Jean Piaget’s constructivist theory established that children do not simply absorb knowledge; they build it by reorganizing their mental models through experience (Piaget, 1970). Lev Vygotsky later showed that this process is strengthened through social interaction—when learners explain ideas, question each other, and operate within what he called the Zone of Proximal Development (Vygotsky, 1978).

In simple terms: students learn best when they think, explain, and teach—not when they only listen.

The emergence of artificial intelligence in education raises an urgent question:

Will AI reinforce passive learning—or finally enable classrooms built around how students actually learn?

A recent classroom intervention in a Grade 7 mathematics classroom offers an important clue.

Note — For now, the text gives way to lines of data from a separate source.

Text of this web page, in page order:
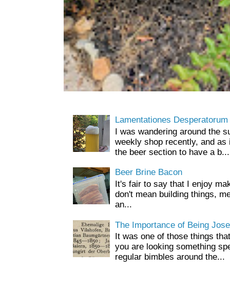
Lamentationes Desperatorum
I was wandering around the
weekly shop recently, and
the beer section to have a b...
Beer Brine Bacon
It's fair to say that I enjoy
don't mean building things,
an...
The Importance of Being
It was one of those things
you are looking something
regular bimbles around the...
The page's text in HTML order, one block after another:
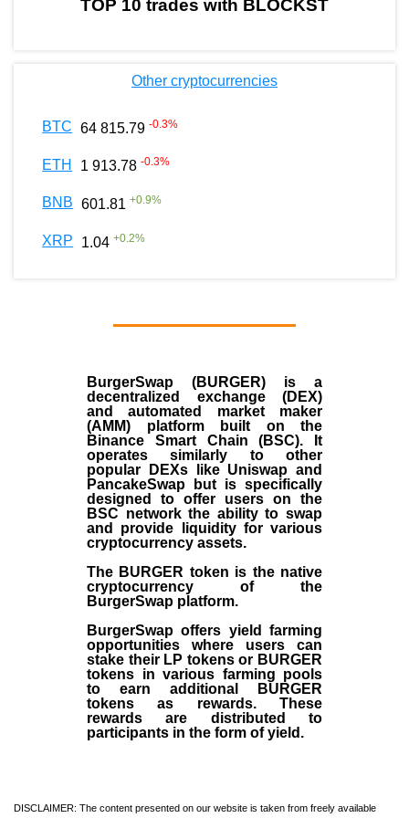
TOP 10 trades with BLOCKST
Other cryptocurrencies
BTC 64 815.79 -0.3%
ETH 1 913.78 -0.3%
BNB 601.81 +0.9%
XRP 1.04 +0.2%
BurgerSwap (BURGER) is a
decentralized exchange (DEX)
and automated market maker
(AMM) platform built on the
Binance Smart Chain (BSC). It
operates similarly to other
popular DEXs like Uniswap and
PancakeSwap but is specifically
designed to offer users on the
BSC network the ability to swap
and provide liquidity for various
cryptocurrency assets.
The BURGER token is the native
cryptocurrency of the
BurgerSwap platform.
BurgerSwap offers yield farming
opportunities where users can
stake their LP tokens or BURGER
tokens in various farming pools
to earn additional BURGER
tokens as rewards. These
rewards are distributed to
participants in the form of yield.
DISCLAIMER: The content presented on our website is taken from freely available
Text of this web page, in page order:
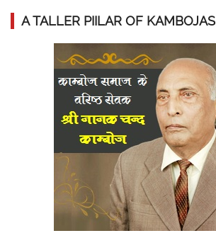
A TALLER PIILAR OF KAMBOJAS
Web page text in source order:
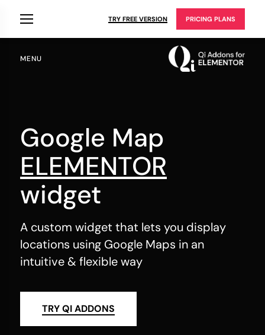
TRY FREE VERSION PRICING PLANS
MENU
Google Map
ELEMENTOR
widget
A custom widget that lets you display
locations using Google Maps in an
intuitive & flexible way
TRY QI ADDONS
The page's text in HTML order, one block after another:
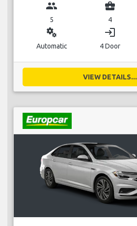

At SAGES BP Pujari School, Raipur, an innovative classroom intervention explored this very question. Led by AI Ready School, the project integrated a Flipped Classroom model with Cypher, an AI-powered personalized learning companion. The goal was simple but transformative:

How can technology, when used purposefully, enable students to take greater ownership of their learning?

The results were powerful — including a 34.5% overall improvement in performance and a 77.9% increase in higher-order thinking skills.

Let’s explore how it unfolded.

A Simple but Radical Shift: Students Were Asked to Teach

Instead of beginning with lectures, students were divided into groups and assigned sub-topics from the chapter Decimal Representation of Rational Numbers. Their responsibility was not merely to learn—but to teach. They were required to:

  • Understand the concept deeply
  • Create presentations and learning materials
  • Design assessments
  • Teach their peers
  • Answer questions and evaluate understanding

Technology was not used for content consumption. Instead, Cypher was positioned as a learning companion that helped students:

  • Clarify concepts
  • Generate examples
  • Create presentations and worksheets
  • Design quizzes
  • Reflect on their learning

The teacher’s role shifted from content deliverer to facilitator—guiding accuracy, supporting collaboration, and ensuring responsible AI use.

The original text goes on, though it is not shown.